Library organizations also can help. “One very important resource for me,” says MIT’s Wenzel, “has been the Western European Studies Selection of the Association of College and Research Libraries’ web site. I wish there were one in Asian Studies”.

WESSWeb: One-Stop Shopping for European Language Materials
Many libraries now collect in the languages of the world, but the standard European languages still are popular and materials are needed. The Association of College and Research Libraries (ACRL) Western European Studies Section (WESS) has amassed a remarkable collection of links to numerous multilingual vendors on its homepage ( Though geared to academic libraries, the site, dubbed WESSWeb, is a treasure trove for public libraries. It offers links to regional and historical resources, contemporary periodicals, and more, in ten languages, including Dutch, French, German, Liberian (Spanish and Portuguese), Italian, and Scandinavian. Each main segment has several subsections with links to reference resources, newspapers and magazines, bookstores, vendors, and native-language search engines, among others. WESSWeb also offers links to online text collections, historical documents, European library catalogs, and indexes and guides to Western European periodicals in the humanities and social sciences.

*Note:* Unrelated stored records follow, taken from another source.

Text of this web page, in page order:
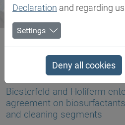
Biesterfeld SE Newsroom
Biesterfeld and Holiferm enter into
10.12.2021
Biesterfeld and Holiferm
agreement on
and cleaning segments
Declaration and regarding
Settings
Deny all cookies
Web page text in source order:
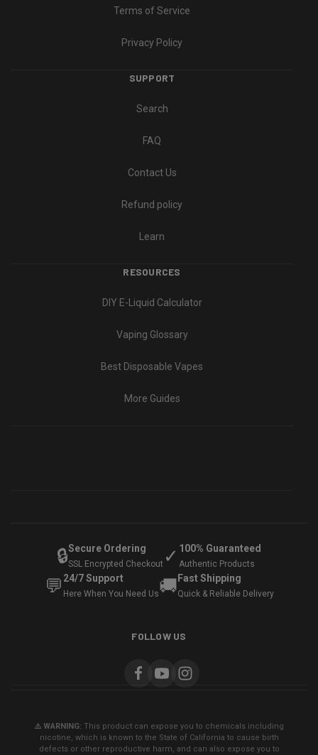
Terms of Service
Privacy Policy
SUPPORT
Search
FAQ
Contact Us
Refund policy
Learn
RESOURCES
DIY E-Liquid Calculator
Vaping Glossary
Best Disposable Vapes
More Guides
🔒Secure Ordering
SSL Encrypted Checkout ✓ 100% Guaranteed
Authentic Products
💬 24/7 Support
Here When You Need Us🚚 Fast Shipping
Quick & Reliable Delivery
FOLLOW US
⚠️ WARNING: This product can expose you to chemicals including
nicotine, which is known to the State of California to cause birth
defects or other reproductive harm, and can also expose you to
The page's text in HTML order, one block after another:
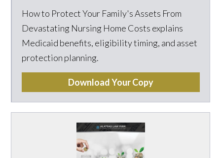
How to Protect Your Family's Assets From
Devastating Nursing Home Costs explains
Medicaid benefits, eligibility timing, and asset
protection planning.
Download Your Copy
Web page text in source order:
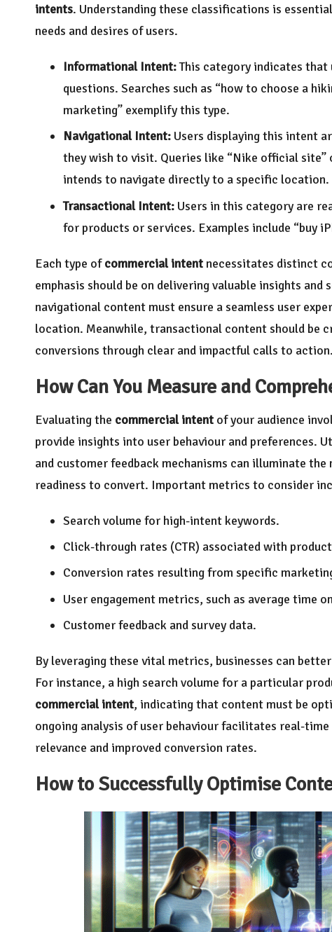
intents. Understanding these classifications is
needs and desires of users.
Informational Intent:This category indicates
questions. Searches such as “how to choose a
marketing” exemplify this type.
Navigational Intent: Users displaying this intent
they wish to visit. Queries like “Nike official site”
intends to navigate directly to a specific location.
Transactional Intent: Users in this category are
for products or services. Examples include “buy
Each type ofcommercial intent necessitates distinct
emphasis should be on delivering valuable insights
navigational content must ensure a seamless user
location. Meanwhile, transactional content should be
conversions through clear and impactful calls to action.
How Can You Measure and
Evaluating the commercial intent of your audience
provide insights into user behaviour and preferences.
and customer feedback mechanisms can illuminate
readiness to convert. Important metrics to consider
Search volume for high-intent keywords.
Click-through rates (CTR) associated with
Conversion rates resulting from specific
User engagement metrics, such as average time
Customer feedback and survey data.
By leveraging these vital metrics, businesses can
For instance, a high search volume for a particular
commercial intent, indicating that content must be
ongoing analysis of user behaviour facilitates real-
relevance and improved conversion rates.
How to Successfully Optimise
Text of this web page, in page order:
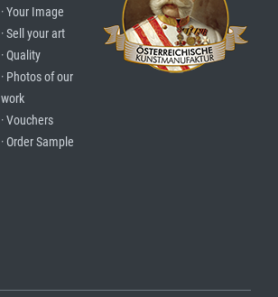
· Your Image
· Sell your art
· Quality
· Photos of our
work
· Vouchers
· Order Sample
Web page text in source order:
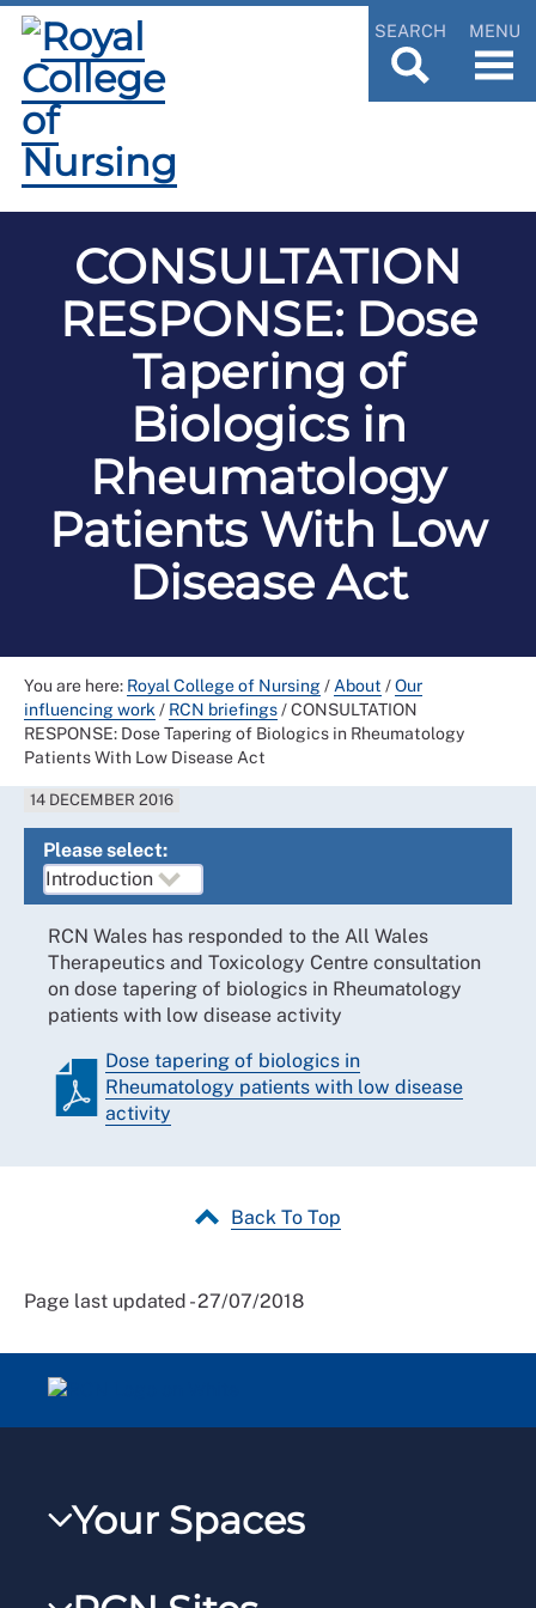
SEARCH MENU
CONSULTATION
RESPONSE: Dose
Tapering of
Biologics in
Rheumatology
Patients With Low
Disease Act
You are here: Royal College of Nursing/ About /Our
influencing work / RCN briefings/CONSULTATION
RESPONSE: Dose Tapering of Biologics in Rheumatology
Patients With Low Disease Act
14 DECEMBER 2016
Please select:
RCN Wales has responded to the All Wales
Therapeutics and Toxicology Centre consultation
on dose tapering of biologics in Rheumatology
patients with low disease activity
Dose tapering of biologics in
Rheumatology patients with low disease
activity
Back To Top
Page last updated - 27/07/2018
Your Spaces
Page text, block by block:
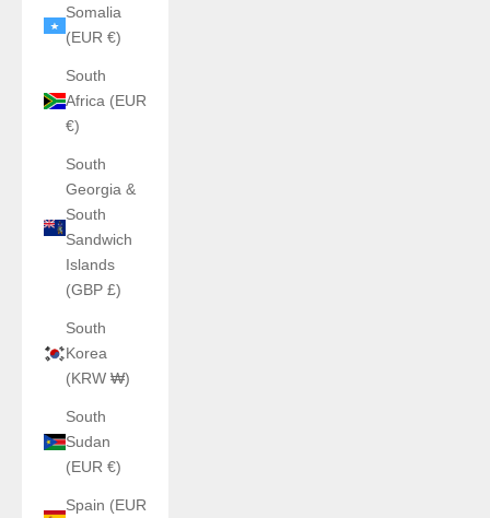
Somalia
(EUR €)
South
Africa (EUR
€)
South
Georgia &
South
Sandwich
Islands
(GBP £)
South
Korea
(KRW ₩)
South
Sudan
(EUR €)
Spain (EUR
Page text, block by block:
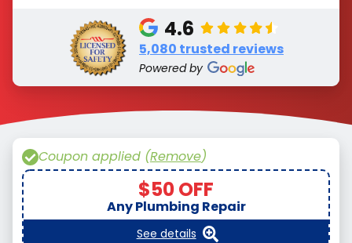
4.6
5,080 trusted reviews
Powered by
Coupon applied (Remove)
$50 OFF
Any Plumbing Repair
See details
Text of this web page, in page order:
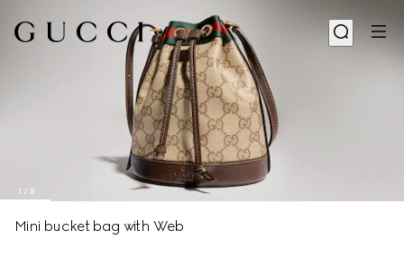
1 / 8
Mini bucket bag with Web
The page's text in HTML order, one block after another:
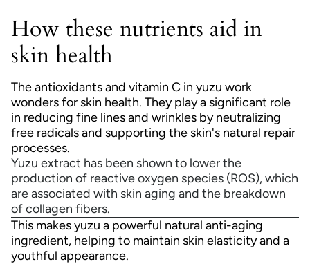
How these nutrients aid in
skin health
The antioxidants and vitamin C in yuzu work
wonders for skin health. They play a significant role
in reducing fine lines and wrinkles by neutralizing
free radicals and supporting the skin's natural repair
processes.
Yuzu extract has been shown to lower the
production of reactive oxygen species (ROS), which
are associated with skin aging and the breakdown
of collagen fibers.
This makes yuzu a powerful natural anti-aging
ingredient, helping to maintain skin elasticity and a
youthful appearance.
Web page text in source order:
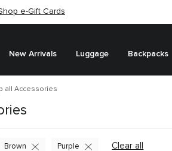
e-Gift Cards
– SHOP GIFT IDEAS
New Arrivals Luggage Backpacks
all Accessories
Clear all
Brown Purple
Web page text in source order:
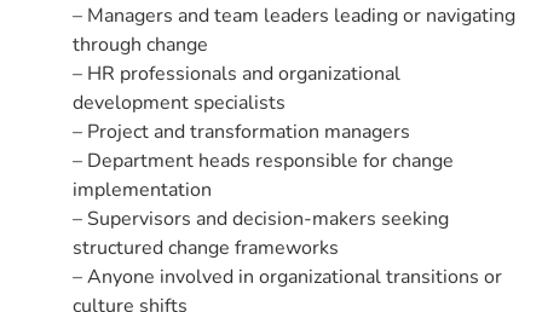
– Managers and team leaders leading or navigating
through change
– HR professionals and organizational
development specialists
– Project and transformation managers
– Department heads responsible for change
implementation
– Supervisors and decision-makers seeking
structured change frameworks
– Anyone involved in organizational transitions or
culture shifts
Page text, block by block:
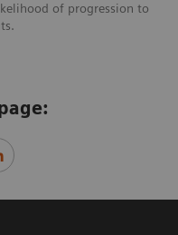
of progression to
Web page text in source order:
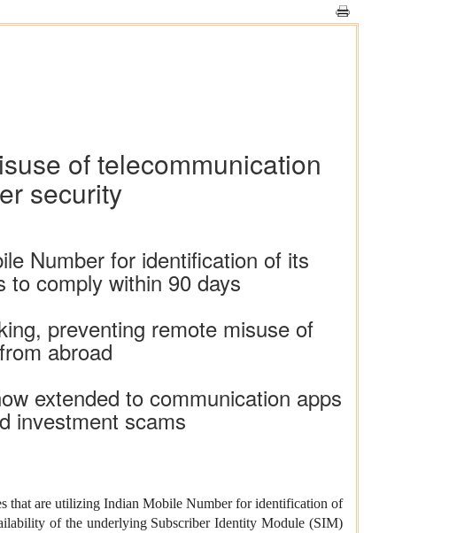
of telecommunication
security
Number for identification of its
comply within 90 days
preventing remote misuse of
abroad
extended to communication apps
investment scams
that are utilizing Indian Mobile Number for identification of
of the underlying Subscriber Identity Module (SIM)
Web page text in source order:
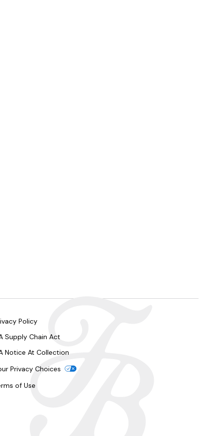
Policy
Supply Chain Act
Notice At Collection
Privacy Choices
of Use
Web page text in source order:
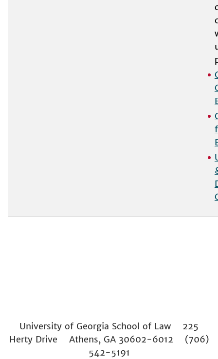
University of Georgia School of Law 225
Herty Drive Athens, GA 30602-6012 (706)
542-5191
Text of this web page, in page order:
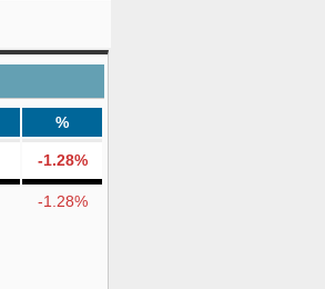
%
-1.28%
-1.28%
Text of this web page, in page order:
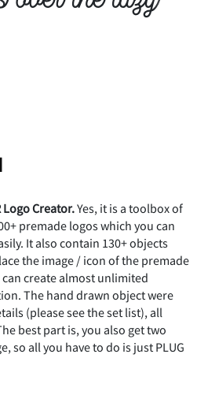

Gordon Anderson, WESS vice chair and European studies bibliographer and reference librarian, University of Kansas Libraries, says that in compiling WESSWeb, ACRL relied on the skills “of each of the librarians in charge of the subject sites. It’s very much a group effort.” For libraries without expert researchers, Anderson says that rooting out resources shouldn’t be hard if librarians look within the profession for guidance. There are librarian groups for numerous languages within both ACRL and the American Library Association (ALA). “It’s all very much interwoven,” he says. “Go through ALA’s International Relations [Round Table]. That would be the first echelon. They’ll refer you to the right group.”

The Lapp of luxury
Toronto enjoys the luxury of a highly diverse multicultural staff—interpreters in 90 languages are available to call-in patrons. “For all of our languages, with the exception of six, we actually have staff who speak, read, and know the culture of the languages, and they do the selection,” Pyper says. “They have a knowledge not only of the library’s collections and community but the literature of the countries. We also have local vendors in most of our languages.”

When compiling a Somali collection, Pyper discovered that a large supplier of Somali materials was located in, of all places, Stockholm, Sweden. “Through your customers you learn where other language groups have gone, and you make connections to them,” she says.

The Internet has been a boon to locating materials in the most-difficult-to-find languages. “Before the Internet it was more of a hardship. You had to know someone in a country who would help you. You went about it any way you could,” NYPL’s Stevanovic says. Sometimes all efforts hit an insurmountable wall. “I’ve still never been able to get in touch with anybody in Indonesia,” she laments.

A country’s political climate can play a significant role in the availability of materials. Susan Caron, TPL’s collection development manager, says, “We’re anticipating that it’s going to be hard to get some of the Middle Eastern languages. When the war was going on in Yugoslavia, we couldn’t get some of the Slavic languages. Collecting is very much influenced by international events, so supplies can dry up because the publishing industry in these countries is affected. When civil society comes to a stop, books aren’t the highest priority.”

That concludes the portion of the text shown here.